Since the runway was partially uneven, this limited the performance compared to its nearby Ramsteiner counterpart. In 1959, an on-site aircraft accident was barely avoided. In the same year, the TM 67 Mace radio guided missile was stationed at the airport . As of 1984, most of the aircraft were no longer permanently stationed at the air base. Most of them were training and transport aircraft.

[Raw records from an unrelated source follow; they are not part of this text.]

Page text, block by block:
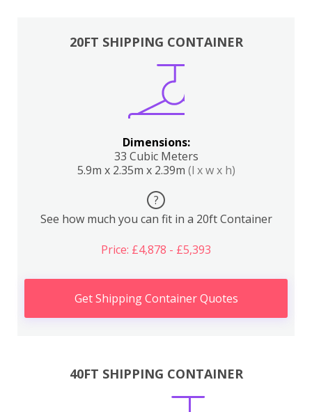
20FT SHIPPING CONTAINER
Dimensions:
33 Cubic Meters
5.9m x 2.35m x 2.39m (l x w x h)
?
See how much you can fit in a 20ft Container
Price: £4,878 - £5,393
Get Shipping Container Quotes
40FT SHIPPING CONTAINER
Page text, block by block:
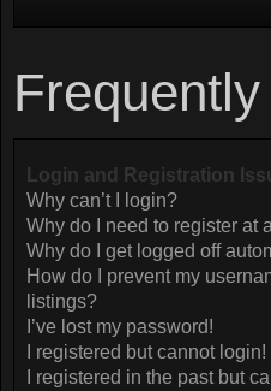
Login and Registration
Why can’t I login?
Why do I need to register at
Why do I get logged off
How do I prevent my
listings?
I’ve lost my password!
I registered but cannot login!
I registered in the past but
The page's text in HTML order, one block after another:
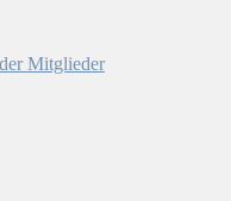
Mitglieder
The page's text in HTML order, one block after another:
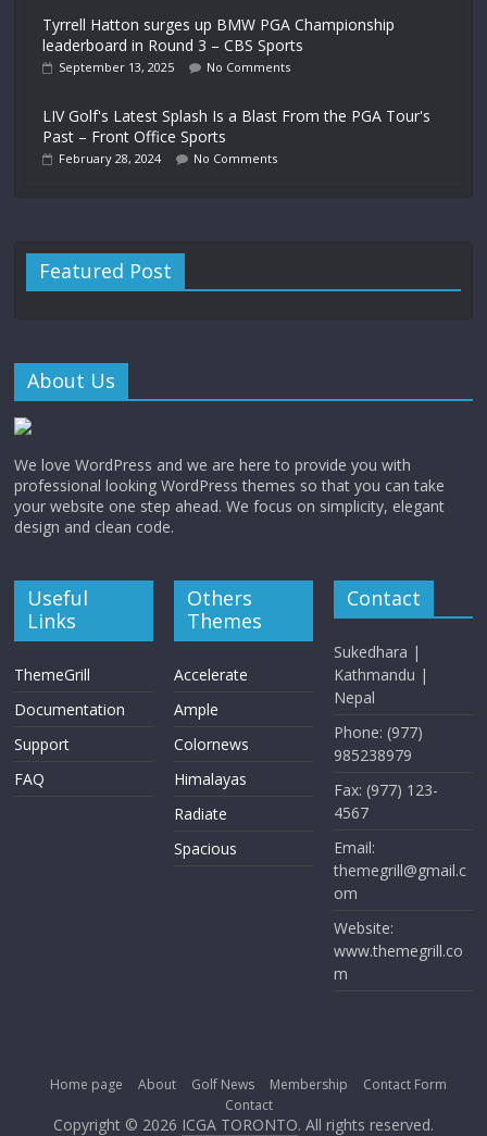
Tyrrell Hatton surges up BMW PGA Championship
leaderboard in Round 3 – CBS Sports
September 13, 2025 No Comments
LIV Golf's Latest Splash Is a Blast From the PGA Tour's
Past – Front Office Sports
February 28, 2024 No Comments
Featured Post
About Us
We love WordPress and we are here to provide you with
professional looking WordPress themes so that you can take
your website one step ahead. We focus on simplicity, elegant
design and clean code.
Useful
Links
ThemeGrill
Documentation
Support
FAQ
Others
Themes
Accelerate
Ample
Colornews
Himalayas
Radiate
Spacious
Contact
Sukedhara |
Kathmandu |
Nepal
Phone: (977)
985238979
Fax: (977) 123-
4567
Email:
themegrill@gmail.c
om
Website:
www.themegrill.co
m
Home page About Golf News Membership
Contact Form
Contact
Copyright © 2026 ICGA TORONTO. All rights reserved.
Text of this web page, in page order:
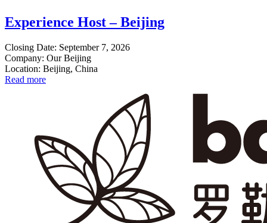
Experience Host – Beijing
Closing Date: September 7, 2026
Company: Our Beijing
Location: Beijing, China
Read more

An exception in the last decade of the Cold War was the stationing of a nominal eight A-10 ground attack aircraft, which were replaced roughly every two weeks. They formed Detachment 1 (Det. 1) of the 81st Tactical Fighter Wings (81st TFW) based on the English double base RAF Bentwaters / RAF Woodbridge . Det. 1 was activated on April 1, 1978 and decommissioned on May 3, 1992. The rotations, each a third of a squadron, provided the 510th Tactical Fighter Squadron (510th TFS) until the end of 1988 and the 78th TFS from the beginning of 1989, both from Bentwaters.

After the Ramstein flight conference on August 28, 1988 at Ramstein Air Base, some 20 km away, the remaining and partially damaged aircraft of the Frecce Tricolori landed in Sembach, after three aircraft from the aerobatic team collided while performing an aerobatic maneuver and the runway in Ramstein was unusable due to debris was. Since renovations took place in Ramstein from 1989 to 1994, Sembach also served as an alternative airport during this time.

Closure and follow-up time

On March 30, 1995, the air base was closed and the airport grounds were returned to the Federal Property Administration. In this context, a symbolic handover of the keys to the then federal government took place. In 1998, construction work began to develop and convert 226 hectares of the former airfield site into an industrial park. The total development costs for this were estimated at around € 23 million. By the end of 2011, around 104 hectares had been prepared for subsequent commercial use. As part of the planning approval, the former runway had to be dismantled and completely unsealed as a compensatory measure for the expansion of the federal motorway 63 .

The residential complexes belonging to the Air Base - the so-called "Housing Area" - of the Heuberg settlement were continued to be used by the US Air Force and renamed the Sembach Annex. On October 1, 2010, the US Air Force transferred the Sembach Annex to the US Army, which renamed it "Sembach barracks" and continues to use it as barracks.

Web links

Commons : Sembach Air Base  - collection of pictures, videos and audio files

Individual evidence

  1. ^ Report of the state government on the implementation of the state's conversion program to cope with the consequences of the troop withdrawal in 2010 and 2011. pp. 30–31.
  2. US Army takes over Sembach Anex . Stars and Stripes website. Retrieved November 4, 2012.